Rivista "IBC" XXV, 2017, 1
Dossier: Il Catalogo forma ed essenza del patrimonio
musei e beni culturali, dossier /
La collezione tessile “Luigi Alberto Gandini”
Quando nel 1886 i Musei Civici si trasferirono nella nuova sede del Palazzo dei Musei, l’allestimento comprendeva già la Collezione Gandini, uno degli assi portanti dell’istituzione stessa.

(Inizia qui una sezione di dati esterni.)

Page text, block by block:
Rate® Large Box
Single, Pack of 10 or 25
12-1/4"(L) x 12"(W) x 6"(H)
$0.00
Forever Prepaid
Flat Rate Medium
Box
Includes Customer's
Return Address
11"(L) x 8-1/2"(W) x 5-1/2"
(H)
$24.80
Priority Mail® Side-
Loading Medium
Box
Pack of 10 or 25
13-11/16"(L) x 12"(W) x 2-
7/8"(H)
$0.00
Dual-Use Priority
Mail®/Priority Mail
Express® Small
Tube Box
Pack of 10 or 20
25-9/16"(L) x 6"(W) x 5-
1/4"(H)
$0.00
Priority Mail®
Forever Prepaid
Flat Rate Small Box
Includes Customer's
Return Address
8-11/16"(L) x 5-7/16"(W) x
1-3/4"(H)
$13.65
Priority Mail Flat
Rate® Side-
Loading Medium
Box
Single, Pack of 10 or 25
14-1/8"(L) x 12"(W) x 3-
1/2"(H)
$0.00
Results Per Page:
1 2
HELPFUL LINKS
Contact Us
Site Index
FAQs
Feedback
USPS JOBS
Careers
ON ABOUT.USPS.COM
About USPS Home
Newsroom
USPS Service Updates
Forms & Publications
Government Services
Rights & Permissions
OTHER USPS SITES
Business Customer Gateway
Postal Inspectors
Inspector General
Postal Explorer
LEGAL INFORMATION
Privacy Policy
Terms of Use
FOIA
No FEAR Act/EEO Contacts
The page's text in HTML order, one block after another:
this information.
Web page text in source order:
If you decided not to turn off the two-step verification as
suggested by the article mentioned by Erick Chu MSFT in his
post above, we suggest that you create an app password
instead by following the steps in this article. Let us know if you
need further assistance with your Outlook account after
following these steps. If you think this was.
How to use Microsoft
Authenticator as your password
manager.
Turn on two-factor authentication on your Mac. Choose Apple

Gli oltre duemila frammenti tessili furono ordinati in una grande sala con arredo, illuminazione e decorazione pensati appositamente per quella tipologia di oggetti. Il conte Luigi Alberto Gandini, oltre ad avere ben presente quali fossero le esigenze museografiche dei materiali da lui collezionati, elaborò un sistema classificatorio molto vicino ai moderni criteri di schedatura. Ad ognuno dei frammenti di tessuto che componeva la raccolta, lo studioso dedicò una scheda redatta su un foglio prestampato recante le principali voci identificative: inventario, oggetto, datazione, provenienza, misure, materia e tecnica ecc. Una metodologia assai vicina ai criteri conoscitivi attuali che, sviluppando per ogni oggetto un documento a se stante, si svincola e supera quello strumento imprescindibile che è l’inventario. A quelle date resta un caso abbastanza isolato nel panorama museale e, benché a distanza di un secolo, forse non è del tutto casuale che proprio su quella raccolta, iniziò in collaborazione con l’IBC, il capillare lavoro di ricognizione e di restauro, sfociati poi nella pubblicazione dei quattro cataloghi della collezione e del suo riallestimento nella sala storica. La prima schedatura iniziò nel 1980 su un modello messo a punto dal CIETA ma che non poteva che continuare, ampliandolo, lo schema di Gandini; fu l’ incipit di un’attenzione e di una cura da parte dell’IBC durata oltre un trentennio ma, se da un lato il caso divenne esemplare, dall’altro ne causò una vera e propria “sovraesposizione”. E così, quando in tempi recenti iniziò il programma di schedatura informatizzata con i finanziamenti erogati in base alla L.R. 18/2000, la preferenza andò ad altre tipologie, pur restando la Gandini un esempio precoce e particolarmente fruttuoso.
Il Museo del Risorgimento
La prima vera campagna di schedatura prende il via nel 2003 e, rientrando in un più vasto progetto di valorizzazione dei musei del Risorgimento, ha come oggetto la collezione modenese i cui reperti, dopo la chiusura del museo avvenuta nel 1992, erano stati collocati in deposito. La sede, nonché i materiali storici e il loro allestimento, mostravano notevoli problemi conservativi, era inoltre necessario un aggiornamento degli studi storici. Contestualmente alla campagna di schedatura sono stati eseguiti la rilevazione fotografica, la manutenzione, il restauro e un nuovo stoccaggio di tutti gli oggetti, in totale 2176. Per 1135 di questi reperti è possibile vedere le schede on line, oppure consultare il catalogo pubblicato nel 2011 nella collana IBC “ER Musei e territori”:
Il Museo del Risorgimento di Modena a cura di L. Lorenzini, F. Piccinini, BUP Bologna, nel quale sono stati affrontati temi come la storia del museo stesso, le vicende politiche di cui è stato un riflesso nonché una lettura storica aggiornata. Sono stati inoltre schedati un prezioso nucleo documentario di 2780 carte autografe; oltre 2500 immagini che il “Fotomuseo Giuseppe Panini” conserva dopo l’informatizzazione e la manutenzione; 2300 volumi dei 4000 facenti parte della biblioteca specializzata sono stati inseriti nel Catalogo Biblioteche del Sistema Comunale e Provinciale (OPAC); infine, a cura dell’IBC, è stato riordinato l’archivio. Un imponente lavoro che tuttavia non ha portato alla riapertura del Museo del Risorgimento ma che ha fatto, piuttosto, maturare la convinzione che il nuovo allestimento debba svilupparsi nel contesto dell’ampliamento dei Musei Civici, ora in fase di progettazione negli spazi recuperati dell’ex Ospedale Estense.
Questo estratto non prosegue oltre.